Setelah lama bercerita, ia akhirnya menyadari kalau aku tidak melakukan hal yang sama. Masker tetap kupakai saat bicara, dan membuatnya jadi agak salah tingkah.
"Pengap pake masker terus, Bu!" kata si ibu akhirnya.
Aku coba memaklumi, barangkali ia melakukan agar lebih sopan. Semoga ia juga maklum, aku melakukan sebaliknya karena ingin lebih aman.
Baca juga:Â Cara Mencuci Masker Kain
Dua hari sebelumnya, ada kejadian yang mirip dengan hari itu. Ketika aku tengah mengantre di salah satu faskes, seorang bapak yang ketika datang telah mengenakan masker mendekat ke petugas.
Ia bertanya pada petugas yang mengenakan APD lengkap. Aku tidak tau apa yang mereka bicarakan, tapi yang menarik perhatianku adalah, si bapak justru membuka maskernya ketika bicara.
Petugas berusaha menjaga jarak, ia mundur. Tapi si bapak justru maju, dan agak meninggikan suaranya. Untung petugasnya baik. Ia mendengarkan tanpa reaksi berlebihan, tebakku, ia diam karena berdoa.
Petugas lainnya, agak kurang beruntung. Ia harus berurusan dengan pasien yang selain ngotot juga lebih temperamen.
Seorang ibu menanyakan sesuatu, petugas dengan APD lengkap duduk di belakang pembatas transparan. Berkali-kali ia mengingatkan pasien untuk bicara dari arah depan, menghadap pembatas. Tapi beberapa, termasuk si ibu, tetap datang dari arah samping.
"Dari depan, Bu. Jangan di samping!" tegasnya.
"Baek-baek kau tu ngomong! Aku ni bukan binatang kau usir-usir," seru si ibu.
Petugas tak menjawab. Sementara sang pasien misuh-misuh sembari mencari tempat duduk. Aku memberinya tempat. Kabarnya kalau orang marah dalam keadaan berdiri, jika duduk emosinya akan mereda.

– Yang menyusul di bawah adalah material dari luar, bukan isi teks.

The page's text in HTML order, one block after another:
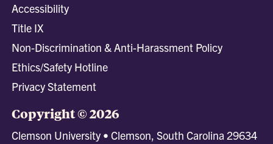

Entah berterima kasih atau butuh dukungan, si ibu melihat mataku. Aku menyibukkan diri dengan hal lain. Antara salah tingkah dan tak ingin menjadi pendukungnya.

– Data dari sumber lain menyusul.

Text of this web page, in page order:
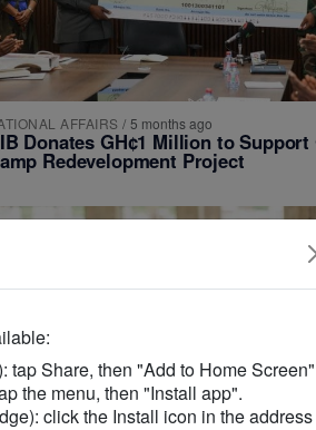
AFFAIRS / 5 months ago
Donates GH¢1 Million to Support
Redevelopment Project
tap Share, then "Add to Home
the menu, then "Install app".
click the Install icon in the address
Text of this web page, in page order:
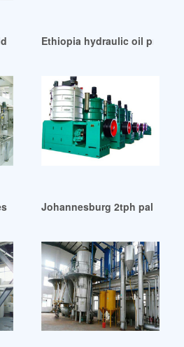
pressing plant installed in
Ethiopia hydraulic oil press
in TanzaniaJohannesburg 2tph palm oil
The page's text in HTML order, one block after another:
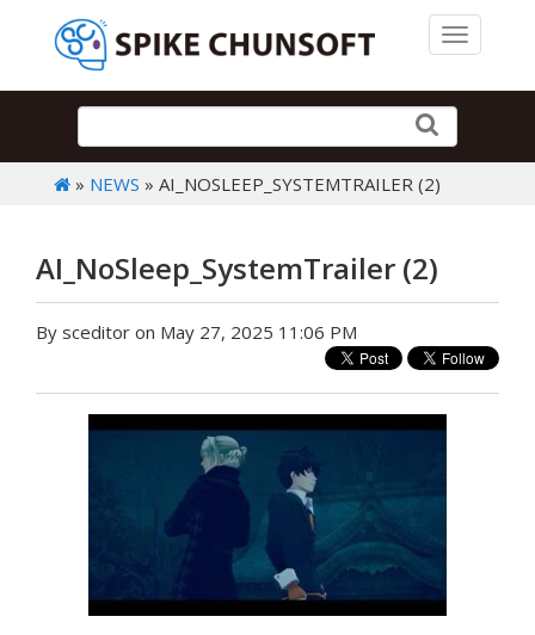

Kuakui, petugas yang ia bentak memang agak tinggi suaranya sejak tadi. Tapi aku memahami itu karena ia lelah menghadapi orang-orang yang tak paham kenapa aturan dibuat. Orang-orang yang tak mengerti kenapa mereka mengenakan masker, kenapa petugas rela berpanas-panas dengan hazmat, repot-repot memasang pembatas, dll.

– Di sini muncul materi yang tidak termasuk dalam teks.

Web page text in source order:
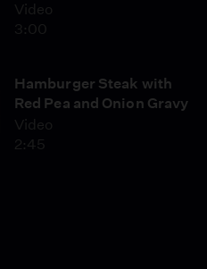
Video
3:00
Hamburger Steak with
Red Pea and Onion Gravy
Video
2:45
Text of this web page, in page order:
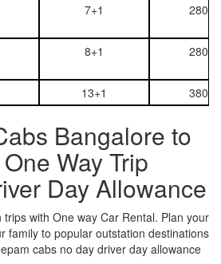
7+1 2800
8+1 2800
13+1 3800
Bangalore to
Way Trip
Day Allowance
with One way Car Rental. Plan your
family to popular outstation destinations
cabs no day driver day allowance
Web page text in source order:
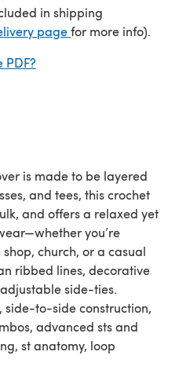
in shipping
page(opens in a new
for more info).
is made to be layered
and tees, this crochet
and offers a relaxed yet
you’re
church, or a casual
ribbed lines, decorative
side-ties.
side-to-side construction,
advanced sts and
st anatomy, loop
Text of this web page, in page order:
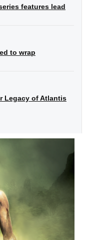
features lead
to wrap
Legacy of Atlantis
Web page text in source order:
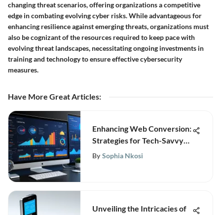
changing threat scenarios, offering organizations a competitive
edge in combating evolving cyber risks. While advantageous for
enhancing resilience against emerging threats, organizations must
also be cognizant of the resources required to keep pace with
evolving threat landscapes, necessitating ongoing investments in
training and technology to ensure effective cybersecurity
measures.
Have More Great Articles:
Enhancing Web Conversion:
Strategies for Tech-Savvy
Businesses
By Sophia Nkosi
Unveiling the Intricacies of
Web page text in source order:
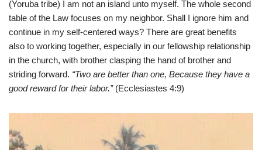
(Yoruba tribe) I am not an island unto myself. The whole second
table of the Law focuses on my neighbor. Shall I ignore him and
continue in my self-centered ways? There are great benefits
also to working together, especially in our fellowship relationship
in the church, with brother clasping the hand of brother and
striding forward. “Two are better than one, Because they have a
good reward for their labor.” (Ecclesiastes 4:9)

Padahal di dalam, salah seorang temanku yang bertugas sebagai tenaga medis mengaku tak bisa menemuiku karena sedang merawat pasien covid. Temanku yang lain mewanti-wanti agar jangan datang ke faskes mana pun, ada banyak temannya yang terkapar karena covid.
Sementara orang-orang yang masih sehat sampai bisa berteriak-teriak ini, seolah beranggapan covid hanya mitos. Benarlah kalimat seorang warganet yang pernah lewat di timeline-ku. "Covid hanya mitos, sampai kamu atau orang terdekatmu yang terinfeksi."
Lonjakan kasus kemarin, hingga 8 ribu lebih dalam sehari, mungkin hanya pemanasan. Toh, reaksinya biasa saja. Tidak ada perubahan berarti, orang-orang merespons biasa saja.
Penggunaan masker, mirip dengan kewajiban mengenakan helm. Masyarakat mematuhinya karena khawatir ditilang/didenda. Jika dirasa tak ada polisi yang melihat, mereka tak mengenakan helm. Bukan melindungi kepala, tapi dompet.
Begitu pula masker. Kalau mereka paham, tentu tidak akan membuka masker ketika bicara, karena masker justru dimaksudkan untuk menahan droplet. Tak cukup membuka masker, bahkan sebagian besar mendekat, meninggalkan tanda jejak kaki pengatur jarak antarorang.
Sepenuhnya menyalahkan masyarakat juga tidak tepat. Apa guna mereka patuh prokes kalau pemangku kebijakan pun membuat aturan yang tidak menunjukkan keberpihakan pada prokes yang dibuat. Mencla-mencle.
Contoh nyatanya begitu konkret; Januari 2021 sekolah dibuka, Desember 2020 pilkada. Lawak kan!